For the longest time, I had been proudly claiming to be a "purist" programmer and looked over the shoulder to those that extensively use AI coding tools on a day-to-day basis. Not because I wanted to be smug and pedantic, which sometimes is the case, but mostly because I have seen many of my colleagues jump on the AI-assisted coding hype train and gradually lose their ability to come up with solutions to complex problems or debug incidents without them. I would still use AI every now and then: for coding assistance when I have to write a README file or some RegEx, for proofreading because English is not my first language, or even for illustration.
In any case, there was I, minding my own business and writing my code with my own hands (like a dinosaur, I know) when, for the strangest reason, I was asked to get familiarised with Claude Code. Me, the complete opposite of the poster child for the AI broligarchs? Sure, I had no say in it anyways.
So I got myself some API keys and installed Claude Code. I was ready to jump into the future of tech and leave programming behind - because programming is largely solved, as long as Claude is not down. In this exercise, I set to be a mere expectator with just a product idea, and see how far this would get me in a weekend.
The Project: A Full-Stack App in Days
The task was straightforward: build a full-stack application using FastAPI (backend) and React Native (Expo frontend). The goal was to demonstrate Claude Code’s ability to generate functional code quickly. I spent a couple of days working with the tool, breaking down the project into manageable parts.
- Backend (FastAPI): I asked Claude to generate a basic API with CRUD operations. It produced code that worked, but with minimal validation and scalability considerations.
- Frontend (React Native): The tool created three screens for the app, which looked decent on the surface. However, the behaviour was fragile—navigation wasn’t smooth, and interactions often broke unexpectedly. Interestingly, even Opus struggles to program a roulette animation.
By the end of the project, I had a half-baked application that sort of worked, but the underlying architecture was riddled with issues. The result? A prototype that felt like a “just get it to compile” solution rather than a polished product, or one that followed the specs even.
One of the most frustrating aspects was the cost. I spent $50 in tokens on this project, which felt like a significant investment for a tool that delivered inconsistent results. While I’m not against paying for tools that save time (if your company is giving you free tokens, might as well use them), the ROI here was questionable.
- Prompt Engineering: I tried refining prompts, breaking tasks into smaller steps, and saving context in the file system to improve outcomes. But even with these efforts, the results were hit-or-miss. For instance, I used Context7 MCP to use relevant documentation for libraries and I still faced version compatibility issues.
- Bypassing Permissions: To push the tool further, I had to bypass certain restrictions. This opened the door to more complex tasks but also introduced risks—like generating code that could have security vulnerabilities.
- Agent Orchestration: in the beginning, using subagents to handle frontend, backend, architectural and testing tasks seemed to work but as complexity grew, within the same day I had to switch into using subagents per repo. I tried the collaboration orchestration approach where agents can talk to one another while working on a task - its premise was very appealing, but soon started to hit a wall as Claude opened several
tmuxinstances and ran into concurrency issues.

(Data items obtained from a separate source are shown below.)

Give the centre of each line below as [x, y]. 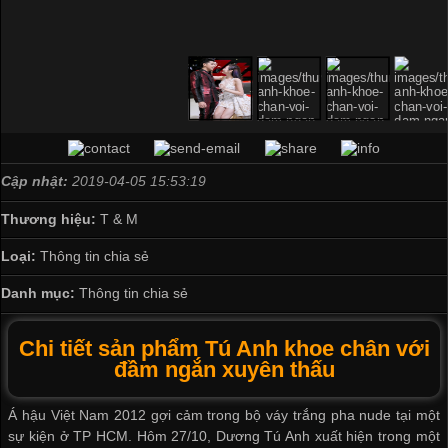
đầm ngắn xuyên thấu [224, 370]
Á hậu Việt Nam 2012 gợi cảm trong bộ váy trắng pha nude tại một [224, 414]
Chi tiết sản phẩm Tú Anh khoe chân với [224, 349]
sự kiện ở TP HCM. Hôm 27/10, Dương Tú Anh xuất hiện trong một [224, 435]
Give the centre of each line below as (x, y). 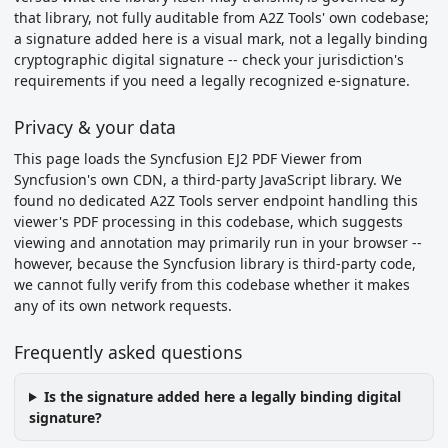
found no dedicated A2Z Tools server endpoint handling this (216, 200)
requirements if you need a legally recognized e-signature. (212, 80)
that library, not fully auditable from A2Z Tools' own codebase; (221, 17)
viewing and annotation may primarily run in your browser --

Although I do admit that Claude Code is a beautiful piece of AI Engineering work itself, the unpredictability of its output made me feel like I was playing a slot machine. Too much of a gamble, and I always found myself tricked into sending one more prompt, one more try.
The tool excels at generating code for simple tasks but struggles with complex logic. For example, implementing a feature that requires multiple interdependent components often led to errors or incomplete code.
Even when the code worked initially, it often broke under testing (and I am not referring to the vast amount of redundant unit tests created by the model). The lack of robustness made debugging a nightmare, but most importantly, since I had no direct control (besides my prompts) on the code itself, I had very little understanding of where the model made the wrong assumptions and therefore wrote brittle code.
The scaling challenges were also quite evident: as the project grew in complexity, the tool’s limitations became apparent. It couldn’t handle nuanced requirements or maintain consistency across modules.
All in all, my experience with Claude Code was a reminder that AI tools are still in their infancy. While they can be powerful, they’re not perfect—and sometimes, they feel like a gamble. For now, I’ll continue using them sparingly, treating them as a tool rather than a solution. I myself use AI as a rubber ducky or a second pair of eyes with which I can discuss different approaches to, say, write a piece of code, or architect a solution. And for now, I'll stay away from embedding AI into my IDE or terminal.
If you’re considering AI for your next project, approach it with caution and be ready to do the heavy lifting yourself.
If you’re a developer, ask yourself: Is this AI tool solving a problem, or just adding another layer of complexity? In my case, the answer was clear.